Dans la lumière troublée d’orange et d’ombre de l’après-midi au large du Chili débuta l’étrange ballet nuptial des abysses. Dissimulés dans le clair-obscur de la partie supérieure de la colonne d’eau, deux organismes invisibles à l’œil nu reproduisaient les gestes immuables de l’amour aquatique. Xanthelle, la dynamique, intensifia ses déplacements à la manière d’une toupie désaxée, frénétique, en cercles concentriques qui se resserraient de plus en plus, entraînant la fragile Héliosphéra dans son sillage. Une valse liquide sur un rythme soutenu au cœur de l’océan, une attirance mutuelle ponctuée de soubresauts. Les amantes, filles aux corps mous des fonds marins, se séduisaient au sein d’un halo incandescent. La membrane extérieure de l’algue se para subitement d’une aura vive d’un jaune presque fluorescent, intensifiée par l’énergie d’un désir ancestral et sauvage. Elle se rapprochait toujours plus près d’Héliosphéra qui brillait elle aussi, revitalisée qu’elle était par la force de s’abandonner à l’union à venir, à l’avènement d’un nouveau commencement, à la magie de se fondre dans l’autre et, ainsi, de se régénérer.

Ses dentelles s’épaissirent subitement, elles scintillèrent comme un appel puis se dilatèrent, enfin elles s’écartèrent lorsque Xanthelle les effleura, au prélude de leur union charnelle. La micro-algue sphérique se positionna au-dessus d’Héliosphéra, esquissant de légers mouvements du bas vers le haut, puis elle se posa délicatement sur sa partenaire en se laissant transpercer par les piques hérissées. Les trois couches de membranes externes de la plante s’ouvrirent le temps de laisser passer les excroissances siliceuses, avant de se répandre sur toute la surface d’Héliosphéra et d’entamer leur processus de fusion avec les dentelles organiques. Deux corps mous en ébullition qui frétillaient encore de manière désordonnée, en quête d’un rythme harmonieux. Elles s’étaient enfin rencontrées ! Restait à Xanthelle et à Héliosphéra à inventer sur le moment une alchimie de gestes coordonnés, une chorégraphie commune pour parfaire leur union.

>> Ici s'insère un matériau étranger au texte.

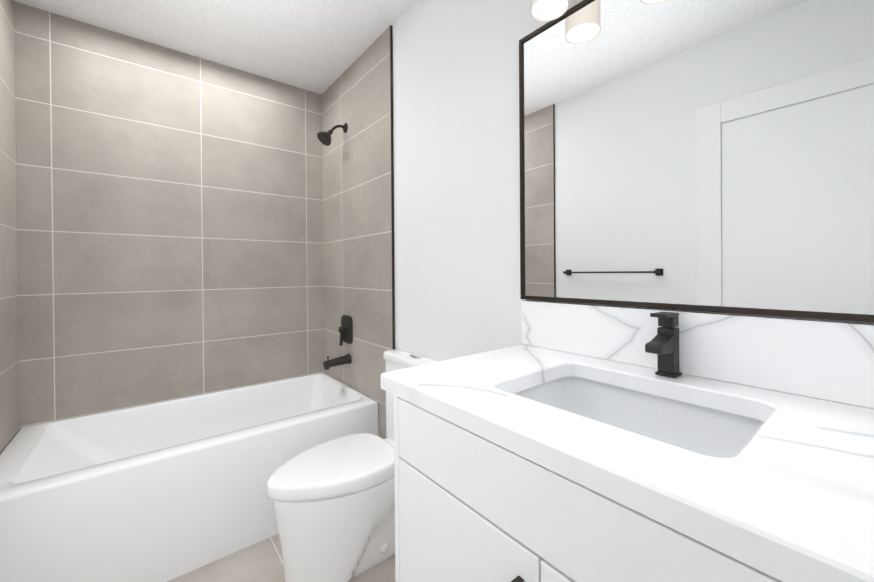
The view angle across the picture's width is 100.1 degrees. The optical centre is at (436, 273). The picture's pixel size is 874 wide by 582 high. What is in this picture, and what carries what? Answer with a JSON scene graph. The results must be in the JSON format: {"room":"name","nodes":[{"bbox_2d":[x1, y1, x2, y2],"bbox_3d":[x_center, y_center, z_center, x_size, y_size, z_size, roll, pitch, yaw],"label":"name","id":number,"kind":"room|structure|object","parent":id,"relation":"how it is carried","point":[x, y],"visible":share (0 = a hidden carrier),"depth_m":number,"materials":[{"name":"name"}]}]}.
{"room":"bathroom","nodes":[
{"label":"bathroom","id":0,"kind":"room"},
{"bbox_2d":[14,1,323,427],"bbox_3d":[-1.450,-0.044,2.254,1.720,2.519,0.100,-1,0,-39],"label":"tiled wall","id":1,"kind":"structure","parent":0,"point":[169,225],"depth_m":2.07,"materials":[{"name":"tile"}]},
{"bbox_2d":[14,0,417,94],"bbox_3d":[-0.474,-1.355,1.019,1.720,0.100,3.250,-1,0,-39],"label":"ceiling","id":2,"kind":"structure","parent":0,"point":[318,46],"depth_m":1.94,"materials":[{"name":"white paint"}]},
{"bbox_2d":[166,534,394,581],"bbox_3d":[-0.454,1.264,1.033,1.720,0.100,3.250,-1,0,-39],"label":"floor","id":3,"kind":"structure","parent":0,"point":[261,561],"depth_m":1.50,"materials":[{"name":"tile"}]},
{"bbox_2d":[0,373,378,581],"bbox_3d":[-1.155,0.969,1.902,1.492,0.491,0.813,-1,0,-39],"label":"bathtub","id":4,"kind":"object","parent":3,"relation":"on","point":[165,491],"visible":0.88,"depth_m":1.54,"materials":[{"name":"white ceramic"}]},
{"bbox_2d":[267,349,437,581],"bbox_3d":[-0.352,0.795,1.557,0.690,0.830,0.390,-1,0,-39],"label":"toilet","id":5,"kind":"object","parent":3,"relation":"on","point":[334,504],"visible":0.75,"depth_m":1.39,"materials":[{"name":"white ceramic"}]},
{"bbox_2d":[380,300,873,581],"bbox_3d":[0.360,0.651,0.731,0.611,1.116,0.920,-1,0,-39],"label":"bathroom vanity","id":6,"kind":"object","parent":3,"relation":"on","point":[567,442],"visible":1,"depth_m":0.65,"materials":[{"name":"white"}]},
{"bbox_2d":[513,376,763,457],"bbox_3d":[0.376,0.350,0.751,0.382,0.136,0.482,-1,0,-39],"label":"sink","id":7,"kind":"object","parent":6,"relation":"in","point":[700,426],"depth_m":0.85,"materials":[{"name":"white ceramic"}]},
{"bbox_2d":[645,312,681,377],"bbox_3d":[0.528,0.167,0.857,0.115,0.152,0.044,-1,0,-39],"label":"faucet","id":8,"kind":"object","parent":6,"relation":"on","point":[667,344],"depth_m":0.86,"materials":[{"name":"black metal"}]},
{"bbox_2d":[393,0,873,360],"bbox_3d":[0.199,-0.053,1.494,0.100,2.519,3.150,-1,0,-39],"label":"wall","id":9,"kind":"structure","parent":0,"point":[456,141],"depth_m":1.54,"materials":[{"name":"white paint"}]},
{"bbox_2d":[321,26,392,438],"bbox_3d":[-0.531,-0.052,2.315,0.012,2.519,0.955,-1,0,-39],"label":"wall tiles","id":10,"kind":"structure","parent":9,"relation":"attached to","point":[357,224],"depth_m":2.21,"materials":[{"name":"grey tile"}]},
{"bbox_2d":[317,123,347,145],"bbox_3d":[-0.660,-0.888,2.305,0.186,0.167,0.096,-1,0,-39],"label":"shower head","id":11,"kind":"object","parent":10,"relation":"attached to","point":[324,138],"visible":1,"depth_m":2.28},
{"bbox_2d":[323,354,351,369],"bbox_3d":[-0.626,0.547,2.297,0.171,0.077,0.064,-1,0,-39],"label":"tub spout","id":12,"kind":"object","parent":10,"relation":"attached to","point":[338,361],"visible":1,"depth_m":2.28,"materials":[{"name":"black metal"}]},
{"bbox_2d":[338,315,352,345],"bbox_3d":[-0.602,0.364,2.352,0.056,0.188,0.150,-1,0,-39],"label":"shower valve","id":13,"kind":"object","parent":10,"relation":"attached to","point":[345,329],"visible":1,"depth_m":2.33,"materials":[{"name":"black metal"}]},
{"bbox_2d":[390,25,394,348],"bbox_3d":[-0.232,-0.052,1.940,0.014,2.519,0.004,-1,0,-39],"label":"trim","id":14,"kind":"structure","parent":9,"relation":"attached to","point":[392,186],"depth_m":1.94,"materials":[{"name":"brown metal"}]},
{"bbox_2d":[531,0,568,21],"bbox_3d":[0.493,-0.897,0.903,0.162,0.252,0.600,-1,0,-39],"label":"sconce","id":15,"kind":"object","parent":9,"relation":"attached to","point":[546,10],"visible":0.98,"depth_m":1.07,"materials":[{"name":"white glass"}]},
{"bbox_2d":[519,0,873,321],"bbox_3d":[0.579,-0.358,0.914,0.024,0.890,0.910,-1,0,-39],"label":"mirror","id":16,"kind":"object","parent":9,"relation":"attached to","point":[708,155],"visible":0.92,"depth_m":0.85,"materials":[{"name":"clear mirror"}]},
{"bbox_2d":[521,300,873,408],"bbox_3d":[0.587,0.167,0.914,0.020,0.150,0.920,-1,0,-39],"label":"backsplash","id":17,"kind":"structure","parent":9,"relation":"attached to","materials":[{"name":"stone"}]},
{"bbox_3d":[-1.065,-0.038,0.480,0.100,2.519,3.150,-1,0,-39],"label":"wall","id":18,"kind":"structure","parent":0,"visible":0},
{"bbox_2d":[0,0,19,453],"bbox_3d":[-1.708,-0.038,1.371,0.012,2.519,0.955,-1,0,-39],"label":"wall tiles","id":19,"kind":"structure","parent":18,"relation":"attached to","point":[9,391],"depth_m":1.64,"materials":[{"name":"grey tile"}]}
]}

Mais leur univers s’obscurcit subitement, au-dessus d’elles s’étira une longue bande de ténèbres en mouvement, la coque métallique d’un bateau où s’étaient accrochés des algues et des coquillages. Les rais de lumière autour d’Héliosphéra et de Xanthelle disparurent alors que leur enlacement venait à peine de commencer. Leur monde sombra brutalement dans le noir complet, il devint une prison d’une dizaine de centimètres cubes entourée par les parois lisses d’une matière inerte et inconnue. Elles étaient chahutées dans un espace dénué de tout courant mais néanmoins plus instable encore qu’une tempête tropicale, une anomalie, un danger qui ralentissait l’ébauche de leur symbiose. Arrivèrent alors des soubresauts encore plus violents, puis un semblant de calme dans une nuit sans étoiles durant de longues minutes. L’eau dans laquelle elles baignaient refroidissait rapidement vers des températures qui pouvaient leur être fatales. Avant qu’il ne soit trop tard, elles furent arrachées de leur enclos de plastique et exposées ensemble à une lumière blanche, aveuglante. Enfin, une paroi transparente s’abattit sur elles, l’air se raréfiait, une dizaine d’organismes séquestrés avec elles périssaient déjà à leurs côtés. Sous l’étau d’une lamelle de verre qui les écrasait, Xanthelle et Héliosphéra suffoquaient.